La saga della giovane e ormai ex star della Global Sumud Flottilla, Greta Thunberg, si arricchisce di un nuovo capitolo degno delle migliori telenovelas politiche. Ebbene sì, quella che un tempo sembrava l’icona immancabile sulle copertine, ora è semplicemente scomparsa dal direttivo. Non perché abbia fallito la sua missione ecologica, ma perché evidentemente dare troppa visibilità a una sola persona rischiava di rovinare lo spettacolo di questa flotta umanitaria “tutta da vedere”.
Per chi non lo sapesse, la Global Sumud Flottilla si presenta come un’operazione umanitaria con la scusa di portare aiuti ai “sofferenti” di Gaza. Peccato che, in realtà, i generosi carichi di cibo, vestiti e medicine finiscono nel cassetto di Hamas, che li tiene stretti non per beneficenza, ma per manipolare la popolazione come marionette affamate, controllando il mercato nero e organizzando finte scene di disperazione con i giornalisti inviatati ad assistere allo spettacolo. Insomma, un vero circo mediatico con tendone in riva al mare.
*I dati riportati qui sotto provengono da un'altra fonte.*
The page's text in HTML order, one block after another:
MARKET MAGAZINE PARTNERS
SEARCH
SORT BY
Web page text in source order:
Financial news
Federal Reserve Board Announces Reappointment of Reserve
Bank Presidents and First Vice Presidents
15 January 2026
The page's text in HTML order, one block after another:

Mario Adinolfi, che segue la vicenda con attenzione (e un po’ di gusto nel vedere i retroscena), spiega chiaramente il perché dell’allontanamento di Greta: la giovane attivista era troppo in vista, troppo fotografata, e questo evidentemente dava fastidio agli strateghi della flotta. Una flotta che non vuole altro che inchini, sorrisi di circostanza e soprattutto nessun protagonista che rubi loro la scena. I cronisti “liberi” vengono gentilmente allontanati dalla scena, perché l’apparenza è tutto, e l’apparenza dev’essere solo loro.
Ecco dunque la motivazione ufficiale, quanto mai nebulosa e politica: “differenze di vedute in materia di comunicazione”. Tradotto con altri termini più espliciti significa “ti abbiamo messa da parte perché eri troppo ingombrante”. Una sentenza che sa di processo sommario, l’allontanamento di chi potrebbe mettere in discussione il copione perfettamente organizzato di questa tornata guerrigliera mediatica.
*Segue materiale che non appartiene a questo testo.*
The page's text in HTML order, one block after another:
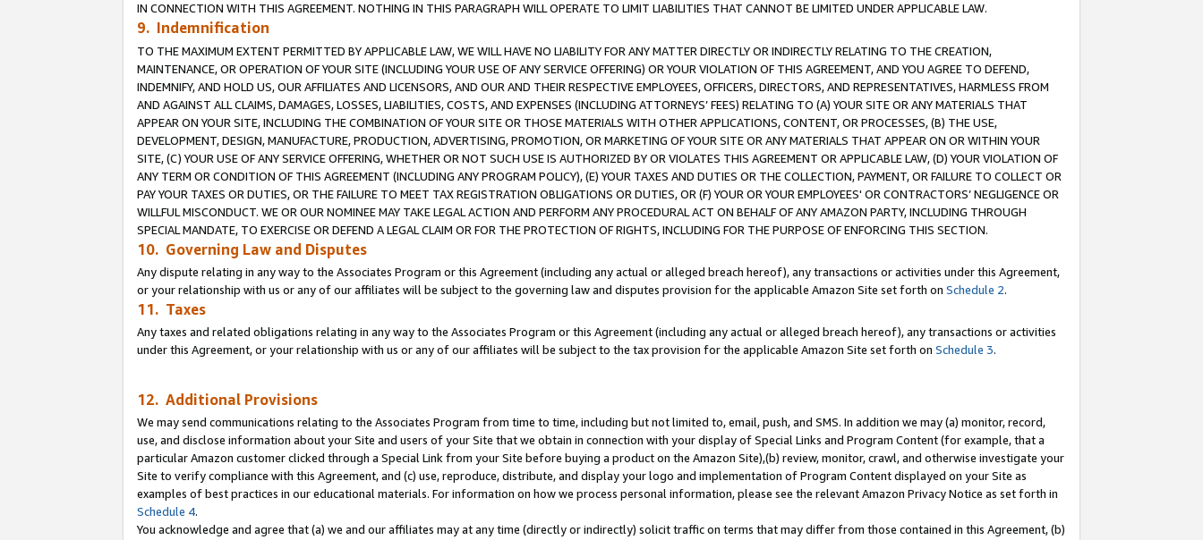
IN CONNECTION WITH THIS AGREEMENT. NOTHING IN THIS PARAGRAPH WILL OPERATE TO LIMIT LIABILITIES THAT CANNOT BE LIMITED UNDER APPLICABLE LAW.
9. Indemnification
TO THE MAXIMUM EXTENT PERMITTED BY APPLICABLE LAW, WE WILL HAVE NO LIABILITY FOR ANY MATTER DIRECTLY OR INDIRECTLY RELATING TO THE CREATION,
MAINTENANCE, OR OPERATION OF YOUR SITE (INCLUDING YOUR USE OF ANY SERVICE OFFERING) OR YOUR VIOLATION OF THIS AGREEMENT, AND YOU AGREE TO DEFEND,
INDEMNIFY, AND HOLD US, OUR AFFILIATES AND LICENSORS, AND OUR AND THEIR RESPECTIVE EMPLOYEES, OFFICERS, DIRECTORS, AND REPRESENTATIVES, HARMLESS FROM
AND AGAINST ALL CLAIMS, DAMAGES, LOSSES, LIABILITIES, COSTS, AND EXPENSES (INCLUDING ATTORNEYS’ FEES) RELATING TO (A) YOUR SITE OR ANY MATERIALS THAT
APPEAR ON YOUR SITE, INCLUDING THE COMBINATION OF YOUR SITE OR THOSE MATERIALS WITH OTHER APPLICATIONS, CONTENT, OR PROCESSES, (B) THE USE,
DEVELOPMENT, DESIGN, MANUFACTURE, PRODUCTION, ADVERTISING, PROMOTION, OR MARKETING OF YOUR SITE OR ANY MATERIALS THAT APPEAR ON OR WITHIN YOUR
SITE, (C) YOUR USE OF ANY SERVICE OFFERING, WHETHER OR NOT SUCH USE IS AUTHORIZED BY OR VIOLATES THIS AGREEMENT OR APPLICABLE LAW, (D) YOUR VIOLATION OF
ANY TERM OR CONDITION OF THIS AGREEMENT (INCLUDING ANY PROGRAM POLICY), (E) YOUR TAXES AND DUTIES OR THE COLLECTION, PAYMENT, OR FAILURE TO COLLECT OR
PAY YOUR TAXES OR DUTIES, OR THE FAILURE TO MEET TAX REGISTRATION OBLIGATIONS OR DUTIES, OR (F) YOUR OR YOUR EMPLOYEES' OR CONTRACTORS’ NEGLIGENCE OR
WILLFUL MISCONDUCT. WE OR OUR NOMINEE MAY TAKE LEGAL ACTION AND PERFORM ANY PROCEDURAL ACT ON BEHALF OF ANY AMAZON PARTY, INCLUDING THROUGH
SPECIAL MANDATE, TO EXERCISE OR DEFEND A LEGAL CLAIM OR FOR THE PROTECTION OF RIGHTS, INCLUDING FOR THE PURPOSE OF ENFORCING THIS SECTION.
10. Governing Law and Disputes
Any dispute relating in any way to the Associates Program or this Agreement (including any actual or alleged breach hereof), any transactions or activities under this Agreement,
or your relationship with us or any of our affiliates will be subject to the governing law and disputes provision for the applicable Amazon Site set forth on Schedule 2.
11. Taxes
Any taxes and related obligations relating in any way to the Associates Program or this Agreement (including any actual or alleged breach hereof), any transactions or activities
under this Agreement, or your relationship with us or any of our affiliates will be subject to the tax provision for the applicable Amazon Site set forth on Schedule 3.
12. Additional Provisions
We may send communications relating to the Associates Program from time to time, including but not limited to, email, push, and SMS. In addition we may (a) monitor, record,
use, and disclose information about your Site and users of your Site that we obtain in connection with your display of Special Links and Program Content (for example, that a
particular Amazon customer clicked through a Special Link from your Site before buying a product on the Amazon Site),(b) review, monitor, crawl, and otherwise investigate your
Site to verify compliance with this Agreement, and (c) use, reproduce, distribute, and display your logo and implementation of Program Content displayed on your Site as
examples of best practices in our educational materials. For information on how we process personal information, please see the relevant Amazon Privacy Notice as set forth in
Schedule 4.
You acknowledge and agree that (a) we and our affiliates may at any time (directly or indirectly) solicit traffic on terms that may differ from those contained in this Agreement, (b)

D’altronde, se lo pensate davvero, non sarebbe la prima volta che la linea ufficiale di certi movimenti finisce per essere decisa dai manager della comunicazione, piuttosto che da intenti reali di solidarietà. E se qualcuno osa brillare più degli altri, beh… addio. Magari senza neanche una spiegazione credibile o coerente. Insomma, un vero e proprio “bye bye Greta” più misterioso di qualsiasi complotto internazionale.
Lo stesso Adinolfi ironizza sull’ipocrisia imperante: “Immaginate se il mondo fosse davvero governato con i metodi di Hamas e dai suoi simpatici alleati della Global Sumud Flottilla, quei personaggi amati dal grande pubblico – attori, cantanti e giornalisti – disposti a tutto pur di guadagnarsi qualche secondo di gloria televisiva indossando l’abito del rivoluzionario. Se il tutto finisce per essere un gigantesco ufficio stampa personale di una ragazza che ci ha messo faccia e nome, ebbene, non è che il gioco possa andare avanti così. Meglio tagliare subito i rami più ingombranti.”
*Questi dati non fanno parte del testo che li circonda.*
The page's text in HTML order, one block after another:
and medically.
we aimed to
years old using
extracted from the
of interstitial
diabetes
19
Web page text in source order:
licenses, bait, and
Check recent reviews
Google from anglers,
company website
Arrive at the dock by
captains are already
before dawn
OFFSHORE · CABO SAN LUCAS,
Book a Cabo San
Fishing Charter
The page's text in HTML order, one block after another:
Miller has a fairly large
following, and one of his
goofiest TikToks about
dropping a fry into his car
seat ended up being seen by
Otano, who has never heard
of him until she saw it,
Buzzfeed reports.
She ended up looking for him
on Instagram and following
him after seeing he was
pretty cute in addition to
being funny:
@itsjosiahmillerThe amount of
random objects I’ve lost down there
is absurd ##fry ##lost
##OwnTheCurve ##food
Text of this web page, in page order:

A conclusione di questo siparietto, emerge più chiaro che mai che l’ostentata solidarietà internazionale, quella che si pubblicizza a colpi di foto e interviste, somiglia sempre più a un mercato di apparenze e interessi nascosti, dove il vero scopo è restare sotto i riflettori, ma a condizione di essere rigorosamente tutti camerieri di un copione già scritto. E se qualcuno osa distrarre l’attenzione o – peggio ancora – farla prendere a sé, ecco che la cena è servita: fuori il ribelle di turno, per favore.